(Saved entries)
───
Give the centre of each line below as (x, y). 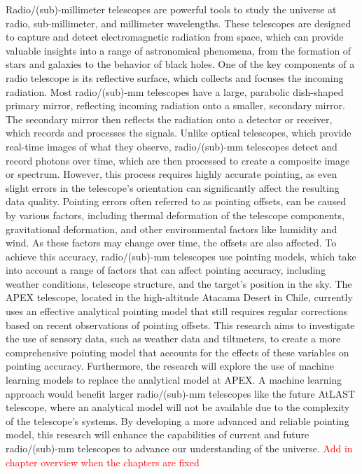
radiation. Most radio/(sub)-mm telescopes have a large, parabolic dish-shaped (175, 91)
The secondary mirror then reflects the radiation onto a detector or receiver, (169, 119)
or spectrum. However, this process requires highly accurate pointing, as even (172, 174)
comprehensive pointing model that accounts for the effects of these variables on (177, 352)
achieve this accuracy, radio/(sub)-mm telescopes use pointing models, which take (181, 256)
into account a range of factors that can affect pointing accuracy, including (166, 270)
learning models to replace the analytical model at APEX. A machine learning (174, 380)
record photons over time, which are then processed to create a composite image (178, 160)
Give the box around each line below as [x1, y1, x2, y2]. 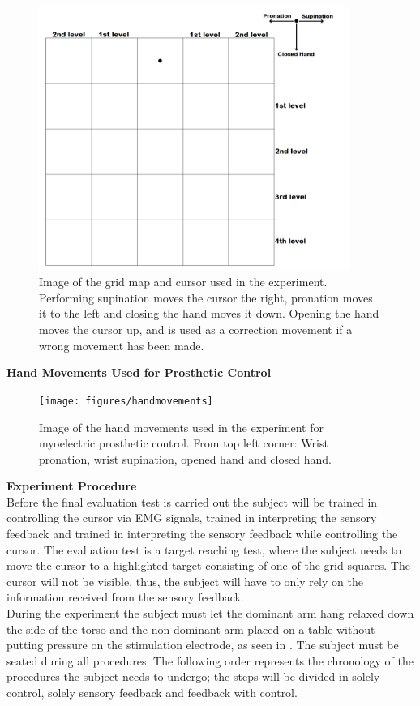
───
■ Problem to work on:
Locate the line containing "radiation. Most radio/(sub)-mm" in the records above, then output it and every line after it through the last, excluding pictures.

■ Solution to this task:
radiation. Most radio/(sub)-mm telescopes have a large, parabolic dish-shaped (175, 91)
The secondary mirror then reflects the radiation onto a detector or receiver, (169, 119)
or spectrum. However, this process requires highly accurate pointing, as even (172, 174)
comprehensive pointing model that accounts for the effects of these variables on (177, 352)
achieve this accuracy, radio/(sub)-mm telescopes use pointing models, which take (181, 256)
into account a range of factors that can affect pointing accuracy, including (166, 270)
learning models to replace the analytical model at APEX. A machine learning (174, 380)
record photons over time, which are then processed to create a composite image (178, 160)
Give the box around each line below as [x1, y1, x2, y2]. 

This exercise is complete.